Calculating a Sum in C: Finding the Error in Floating Point Precision?

mathmari · Oct 27, 2013

Hi!
I want to write a program in c, that calculates the sum [1+sum{1/(i(i+1)) from 1 to n}].
I declared the variables as float.
When I run the program with n=9, the output is 1.899999976, but when I calculate this with a calculator the result is 1.9.
Where is the error?

I like Serena · Oct 27, 2013

mathmari said:

Hi!
I want to write a program in c, that calculates the sum [1+sum{1/(i(i+1)) from 1 to n}].
I declared the variables as float.
When I run the program with n=9, the output is 1.899999976, but when I calculate this with a calculator the result is 1.9.
Where is the error?

Hey mathmari!

Your calculator is more accurate than C when working with floats.
A "float" has only 7 significant digits, meaning that starting from the 8th digit the result will not be accurate anymore.

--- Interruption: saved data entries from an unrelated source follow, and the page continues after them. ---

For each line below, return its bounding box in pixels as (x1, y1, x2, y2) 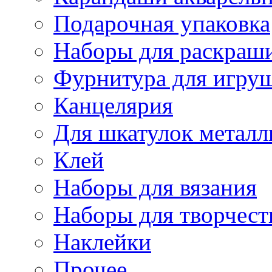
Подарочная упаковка (53, 10, 270, 36)
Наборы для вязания (53, 174, 257, 200)
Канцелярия (53, 92, 173, 118)
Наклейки (53, 228, 151, 255)
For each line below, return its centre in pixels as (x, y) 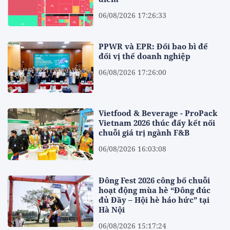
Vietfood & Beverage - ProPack (158, 113)
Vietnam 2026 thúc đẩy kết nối (157, 123)
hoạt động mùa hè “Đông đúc (155, 190)
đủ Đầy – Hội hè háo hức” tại (154, 199)
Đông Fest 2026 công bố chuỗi (155, 180)
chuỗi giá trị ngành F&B (144, 133)
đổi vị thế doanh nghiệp (145, 56)
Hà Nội (112, 209)
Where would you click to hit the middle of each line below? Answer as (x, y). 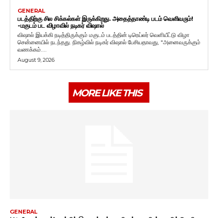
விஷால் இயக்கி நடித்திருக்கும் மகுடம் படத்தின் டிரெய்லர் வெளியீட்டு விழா (103, 35)
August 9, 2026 (36, 60)
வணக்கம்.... (32, 49)
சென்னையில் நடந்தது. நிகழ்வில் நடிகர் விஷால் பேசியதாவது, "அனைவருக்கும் (45, 42)
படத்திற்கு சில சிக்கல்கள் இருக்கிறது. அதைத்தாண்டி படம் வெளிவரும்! (105, 18)
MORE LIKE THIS (107, 93)
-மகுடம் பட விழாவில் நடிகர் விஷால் (61, 25)
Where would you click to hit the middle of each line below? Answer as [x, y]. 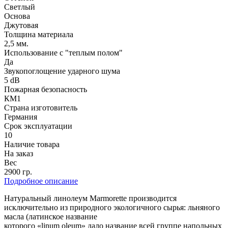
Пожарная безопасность [46, 90]
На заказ [19, 154]
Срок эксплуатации [38, 126]
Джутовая [21, 25]
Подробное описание [41, 181]
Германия [21, 117]
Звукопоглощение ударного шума [62, 71]
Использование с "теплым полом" [63, 53]
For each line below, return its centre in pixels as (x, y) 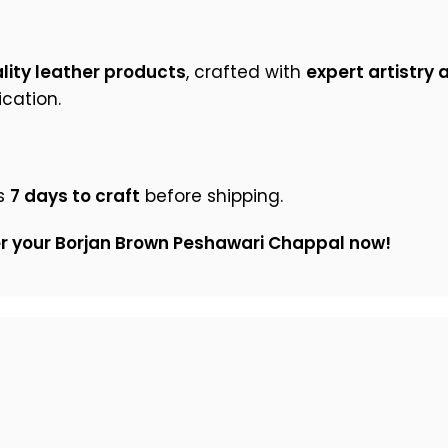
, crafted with (246, 72)
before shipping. (211, 196)
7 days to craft (75, 196)
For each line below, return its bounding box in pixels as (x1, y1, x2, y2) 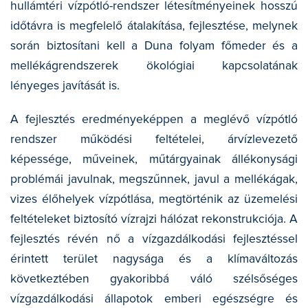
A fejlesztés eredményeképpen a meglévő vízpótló (10, 111, 298, 126)
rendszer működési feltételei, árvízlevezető (10, 131, 298, 146)
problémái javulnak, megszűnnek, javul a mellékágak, (10, 171, 298, 186)
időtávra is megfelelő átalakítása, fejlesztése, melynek (10, 18, 298, 33)
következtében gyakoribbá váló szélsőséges (10, 271, 298, 286)
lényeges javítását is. (10, 78, 120, 93)
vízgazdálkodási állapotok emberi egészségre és (10, 291, 298, 306)
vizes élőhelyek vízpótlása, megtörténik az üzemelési (10, 191, 298, 206)
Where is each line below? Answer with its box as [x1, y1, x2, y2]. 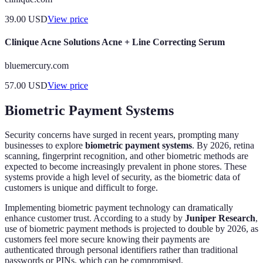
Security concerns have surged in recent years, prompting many [5, 130, 239, 140]
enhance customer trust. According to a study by [5, 213, 185, 224]
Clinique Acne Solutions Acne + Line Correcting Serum [5, 37, 225, 48]
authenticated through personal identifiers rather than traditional [5, 245, 238, 255]
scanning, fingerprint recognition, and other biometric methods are [5, 151, 248, 161]
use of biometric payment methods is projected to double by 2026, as [5, 224, 258, 234]
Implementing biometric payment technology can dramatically [5, 203, 233, 213]
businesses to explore [5, 140, 85, 151]
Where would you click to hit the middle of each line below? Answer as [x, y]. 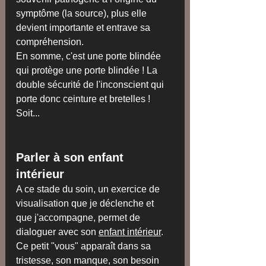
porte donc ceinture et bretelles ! [84, 99]
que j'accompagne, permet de [79, 218]
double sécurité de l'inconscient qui [91, 85]
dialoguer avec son [57, 232]
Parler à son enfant [72, 158]
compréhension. [50, 42]
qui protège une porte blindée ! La [88, 71]
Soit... [28, 113]
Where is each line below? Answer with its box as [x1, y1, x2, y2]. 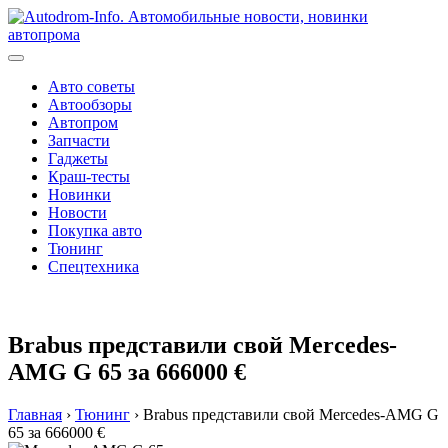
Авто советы [48, 78, 135, 95]
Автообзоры [48, 96, 132, 113]
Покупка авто [48, 222, 142, 239]
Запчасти [48, 132, 110, 149]
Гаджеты [48, 150, 108, 167]
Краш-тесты [48, 168, 130, 185]
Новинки [48, 186, 111, 203]
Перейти [7, 7, 66, 24]
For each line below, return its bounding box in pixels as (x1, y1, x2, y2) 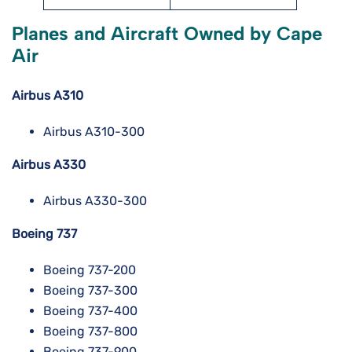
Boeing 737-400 (43, 303, 137, 319)
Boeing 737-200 (43, 262, 136, 278)
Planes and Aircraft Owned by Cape (12, 22, 322, 46)
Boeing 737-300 (43, 283, 137, 299)
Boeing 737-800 (43, 324, 137, 339)
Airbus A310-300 (43, 124, 145, 140)
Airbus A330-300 (43, 193, 147, 209)

Tip: don't use "float". It is often not accurate enough.
Use "double" instead. It has 16 significant digits.

mathmari · Oct 27, 2013

I have to do it once with "double" and once with "float". I found the error.. I had a mistake at printf..
Could you tell me the result for "double" and "float" for n=99999, so that I can check my results?

I like Serena · Oct 27, 2013

mathmari said:

I have to do it once with "double" and once with "float". I found the error.. I had a mistake at printf..
Could you tell me the result for "double" and "float" for n=99999, so that I can check my results?

EDIT: The following approximations are incorrect. See later posts.

In floats I get 1.999787 or with more digits 1.999786615.
In doubles I get 1.999965 or with more digits 1.999965439.

Mathematically, it is
\begin{aligned}
1+\sum_{i=1}^{n} \frac 1 {i(i+1)}
&= 1 + \sum_{i=1}^{n} \left( \frac 1 i - \frac 1 {i+1} \right) \\
&= 1 + \left(1 - \frac 1{n+1}\right) \\
&= 1 + \left(1 - \frac 1{99999 + 1}\right) \\
&= 1.99999
\end{aligned}

I am surprised myself, since I wouldn't have expected the double calculations to be so bad.
It is an example where rounding errors are accumulating significantly though.

mathmari · Oct 27, 2013

I got the same answers! Thank you very much! :)

I like Serena · Oct 27, 2013

mathmari said:

I got the same answers! Thank you very much!

Hold on!

Since it bugged me that the answer was just a little bit too far off for doubles, I rechecked the calculations.
The resulting rounding error for doubles should be less than $10^{-14}$ and it wasn't.

Now I get:

Code:

float:  1.999791980
double: 1.999990000

The problem is that $i(i+1)$ has an overflow for high $i$.
An "int" can typically only hold a maximum of about $2 \times 10^9$ and we're going over.
To do it properly, the multiplication $i \times (i+1)$ has to be executed in floating point types.

mathmari · Oct 27, 2013

Could you explain it further to me, why I have to declare all the variables as "float"??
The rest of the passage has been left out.